Australia’s aid budget is the lowest it has been, as a proportion of GDP, since aid began. From its mid-1960s peak of 0.48 per cent of GDP, the aid budget is now less than half that, at 0.21 per cent.

The simple reason for aid cuts has been to save money to balance budgets. The underlying reasons are more complex.

Since the mid-1980s, the neo-liberal economic mantra of balancing government budgets has implied that governments should not spend any more than they receive in taxes. Where spending looks to exceed revenues, budgets are cut, usually starting in areas that have the least immediate negative impact. The aid budget is often the first targeted.  

That economic model sounds simple enough but has very rarely reflected how governments in developed countries have run economies.

Domestically, government spending cuts push service costs onto end users, which hurts in political terms, particularly the lower paid and un/underemployed. They often look at the aid budget and say: ‘charity starts at home’.

The point is, however, not that there is not enough money to fund services and have a more adequately resourced aid program. It is just that the neo-liberal economic paradigm makes it seem that way.  

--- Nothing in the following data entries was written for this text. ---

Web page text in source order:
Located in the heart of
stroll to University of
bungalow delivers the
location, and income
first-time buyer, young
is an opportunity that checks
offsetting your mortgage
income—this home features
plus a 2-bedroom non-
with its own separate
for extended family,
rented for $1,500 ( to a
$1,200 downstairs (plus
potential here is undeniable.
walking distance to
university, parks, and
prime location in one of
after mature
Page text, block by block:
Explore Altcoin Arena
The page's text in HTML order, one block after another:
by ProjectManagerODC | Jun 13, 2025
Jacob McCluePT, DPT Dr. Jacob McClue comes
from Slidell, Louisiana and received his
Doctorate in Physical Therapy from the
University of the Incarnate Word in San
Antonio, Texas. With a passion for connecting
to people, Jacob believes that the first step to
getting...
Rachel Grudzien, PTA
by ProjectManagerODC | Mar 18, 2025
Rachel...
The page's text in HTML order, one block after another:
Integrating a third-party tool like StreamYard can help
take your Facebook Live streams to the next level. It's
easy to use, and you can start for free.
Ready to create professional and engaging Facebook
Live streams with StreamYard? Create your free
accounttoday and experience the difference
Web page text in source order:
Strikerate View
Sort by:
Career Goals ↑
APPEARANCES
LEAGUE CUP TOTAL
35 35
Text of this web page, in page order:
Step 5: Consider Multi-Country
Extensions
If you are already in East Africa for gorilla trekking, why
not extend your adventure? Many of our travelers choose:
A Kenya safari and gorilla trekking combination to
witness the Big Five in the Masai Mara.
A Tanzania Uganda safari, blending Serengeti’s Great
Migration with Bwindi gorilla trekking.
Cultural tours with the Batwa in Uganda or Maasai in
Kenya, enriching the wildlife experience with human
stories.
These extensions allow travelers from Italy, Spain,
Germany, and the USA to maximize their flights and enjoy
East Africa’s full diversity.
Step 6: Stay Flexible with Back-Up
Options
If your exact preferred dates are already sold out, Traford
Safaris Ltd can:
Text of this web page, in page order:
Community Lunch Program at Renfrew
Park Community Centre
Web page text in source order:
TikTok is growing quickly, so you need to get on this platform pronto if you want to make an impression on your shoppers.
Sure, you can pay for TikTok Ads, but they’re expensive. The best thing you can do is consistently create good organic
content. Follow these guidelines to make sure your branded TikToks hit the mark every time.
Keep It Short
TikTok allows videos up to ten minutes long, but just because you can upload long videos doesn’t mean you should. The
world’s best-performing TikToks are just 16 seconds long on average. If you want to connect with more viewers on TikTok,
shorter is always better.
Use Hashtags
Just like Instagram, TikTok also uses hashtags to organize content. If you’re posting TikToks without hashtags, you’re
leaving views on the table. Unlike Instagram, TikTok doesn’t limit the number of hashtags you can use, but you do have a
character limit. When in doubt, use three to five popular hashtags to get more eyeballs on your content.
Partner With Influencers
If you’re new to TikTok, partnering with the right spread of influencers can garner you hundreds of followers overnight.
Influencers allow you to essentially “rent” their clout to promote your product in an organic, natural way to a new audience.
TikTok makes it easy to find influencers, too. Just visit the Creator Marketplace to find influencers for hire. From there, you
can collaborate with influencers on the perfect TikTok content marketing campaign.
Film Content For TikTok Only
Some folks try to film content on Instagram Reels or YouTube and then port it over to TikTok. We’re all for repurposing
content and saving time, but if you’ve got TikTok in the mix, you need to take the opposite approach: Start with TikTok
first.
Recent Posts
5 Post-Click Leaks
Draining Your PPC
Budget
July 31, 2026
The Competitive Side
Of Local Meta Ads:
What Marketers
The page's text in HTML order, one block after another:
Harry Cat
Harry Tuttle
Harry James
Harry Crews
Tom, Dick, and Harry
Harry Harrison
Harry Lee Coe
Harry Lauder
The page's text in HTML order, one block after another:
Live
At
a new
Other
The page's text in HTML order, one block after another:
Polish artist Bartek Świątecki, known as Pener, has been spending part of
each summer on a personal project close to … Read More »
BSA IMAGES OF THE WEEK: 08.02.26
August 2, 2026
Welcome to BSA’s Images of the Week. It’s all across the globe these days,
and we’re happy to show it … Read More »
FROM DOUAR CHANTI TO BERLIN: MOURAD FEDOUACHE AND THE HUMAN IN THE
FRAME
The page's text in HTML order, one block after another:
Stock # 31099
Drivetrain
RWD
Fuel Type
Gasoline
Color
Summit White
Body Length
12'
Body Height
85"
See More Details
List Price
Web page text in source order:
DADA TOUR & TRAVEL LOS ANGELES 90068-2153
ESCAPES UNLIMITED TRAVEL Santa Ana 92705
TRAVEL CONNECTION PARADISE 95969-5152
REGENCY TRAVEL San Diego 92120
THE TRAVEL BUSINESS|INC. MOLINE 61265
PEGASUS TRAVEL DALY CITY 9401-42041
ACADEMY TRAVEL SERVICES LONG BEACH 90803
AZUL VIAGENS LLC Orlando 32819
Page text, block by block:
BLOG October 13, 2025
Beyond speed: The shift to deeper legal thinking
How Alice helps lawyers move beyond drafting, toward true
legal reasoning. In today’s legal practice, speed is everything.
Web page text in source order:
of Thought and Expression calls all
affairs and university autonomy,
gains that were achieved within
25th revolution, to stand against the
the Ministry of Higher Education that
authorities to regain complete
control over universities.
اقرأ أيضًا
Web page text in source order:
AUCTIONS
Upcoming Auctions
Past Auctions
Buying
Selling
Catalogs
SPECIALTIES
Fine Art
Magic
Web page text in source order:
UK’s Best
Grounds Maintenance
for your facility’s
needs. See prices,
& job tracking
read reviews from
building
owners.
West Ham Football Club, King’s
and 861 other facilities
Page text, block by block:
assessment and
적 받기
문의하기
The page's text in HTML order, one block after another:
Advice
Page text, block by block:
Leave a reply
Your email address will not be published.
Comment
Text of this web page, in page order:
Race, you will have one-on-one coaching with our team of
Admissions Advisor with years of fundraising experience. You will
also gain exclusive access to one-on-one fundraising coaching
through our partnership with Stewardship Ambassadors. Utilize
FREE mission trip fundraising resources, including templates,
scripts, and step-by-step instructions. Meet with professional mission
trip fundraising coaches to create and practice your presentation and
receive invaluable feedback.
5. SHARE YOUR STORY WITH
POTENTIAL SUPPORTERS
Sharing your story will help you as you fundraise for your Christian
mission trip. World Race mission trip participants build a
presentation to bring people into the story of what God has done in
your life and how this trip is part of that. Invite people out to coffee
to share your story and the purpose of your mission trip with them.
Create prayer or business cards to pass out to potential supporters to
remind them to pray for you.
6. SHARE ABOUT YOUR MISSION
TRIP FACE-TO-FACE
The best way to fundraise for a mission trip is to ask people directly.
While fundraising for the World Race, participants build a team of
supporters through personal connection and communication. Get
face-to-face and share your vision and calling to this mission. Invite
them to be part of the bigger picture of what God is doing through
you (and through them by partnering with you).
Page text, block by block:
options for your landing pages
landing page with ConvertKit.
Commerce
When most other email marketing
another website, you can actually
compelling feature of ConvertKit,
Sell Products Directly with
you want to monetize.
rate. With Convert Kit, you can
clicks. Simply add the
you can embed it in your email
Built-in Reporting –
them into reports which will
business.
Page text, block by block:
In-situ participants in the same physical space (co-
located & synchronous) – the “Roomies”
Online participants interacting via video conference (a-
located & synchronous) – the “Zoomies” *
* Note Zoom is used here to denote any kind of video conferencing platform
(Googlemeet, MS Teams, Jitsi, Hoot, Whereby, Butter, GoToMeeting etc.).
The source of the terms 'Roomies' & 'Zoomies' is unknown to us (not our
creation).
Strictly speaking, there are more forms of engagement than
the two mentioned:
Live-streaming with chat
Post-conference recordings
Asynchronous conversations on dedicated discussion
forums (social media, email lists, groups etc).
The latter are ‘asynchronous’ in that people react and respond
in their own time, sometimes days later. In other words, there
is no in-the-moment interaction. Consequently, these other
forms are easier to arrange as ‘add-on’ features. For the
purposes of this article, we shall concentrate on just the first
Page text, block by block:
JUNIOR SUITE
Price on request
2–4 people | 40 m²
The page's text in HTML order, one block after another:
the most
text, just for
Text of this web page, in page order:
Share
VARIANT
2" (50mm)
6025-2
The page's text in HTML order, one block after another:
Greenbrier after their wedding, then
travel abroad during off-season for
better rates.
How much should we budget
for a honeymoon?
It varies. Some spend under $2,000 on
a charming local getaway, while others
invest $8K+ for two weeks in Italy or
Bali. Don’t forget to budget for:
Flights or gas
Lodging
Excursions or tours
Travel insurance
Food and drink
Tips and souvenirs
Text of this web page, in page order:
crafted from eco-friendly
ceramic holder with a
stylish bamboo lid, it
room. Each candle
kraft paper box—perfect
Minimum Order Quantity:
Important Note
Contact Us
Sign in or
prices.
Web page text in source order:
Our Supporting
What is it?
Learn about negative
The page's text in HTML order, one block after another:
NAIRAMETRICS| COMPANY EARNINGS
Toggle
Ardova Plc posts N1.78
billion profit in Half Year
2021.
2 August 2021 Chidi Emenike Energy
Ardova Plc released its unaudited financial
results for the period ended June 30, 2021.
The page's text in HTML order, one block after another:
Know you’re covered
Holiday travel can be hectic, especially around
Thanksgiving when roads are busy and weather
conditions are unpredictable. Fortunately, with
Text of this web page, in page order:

This in turn fits into a wider, somewhat xenophobic narrative about ‘undeserving’ foreigners, be they in countries with corrupt or brutal leaders or seeking asylum. A common perception is that aid to outsiders – broadly conceived – is wasted, and that Australia can’t ‘afford’ foreign aid. Cutting the aid budget appeals to voters who accept that ‘anti-foreigner’ narrative and helps secure electoral victories.

If aid is understood as enlightened self-interest – that we help others in order to help make the world a safer and more prosperous place – then cutting aid is neither enlightened nor, in the larger sense, does it serve self-interest.

Already Australia has seen the gaps in its own aid program filled by powers whose larger strategic interests may not align with those of Australia. There has been a sudden shift to fill those gaps, even if by creating larger gaps elsewhere.

In short, reducing Australia’s aid makes it less of a good friend to recipient countries, reduces their capacity to grow and flourish and, from a more hard-nosed perspective, reduces Australia’s diplomatic and strategic influence.

Cutting aid is part of a larger short-term political strategy that is pulling Australia in an ungenerous, unreflective direction. The longer term costs are to our regional relations and, in many respects, the type of country and people we might otherwise like to be.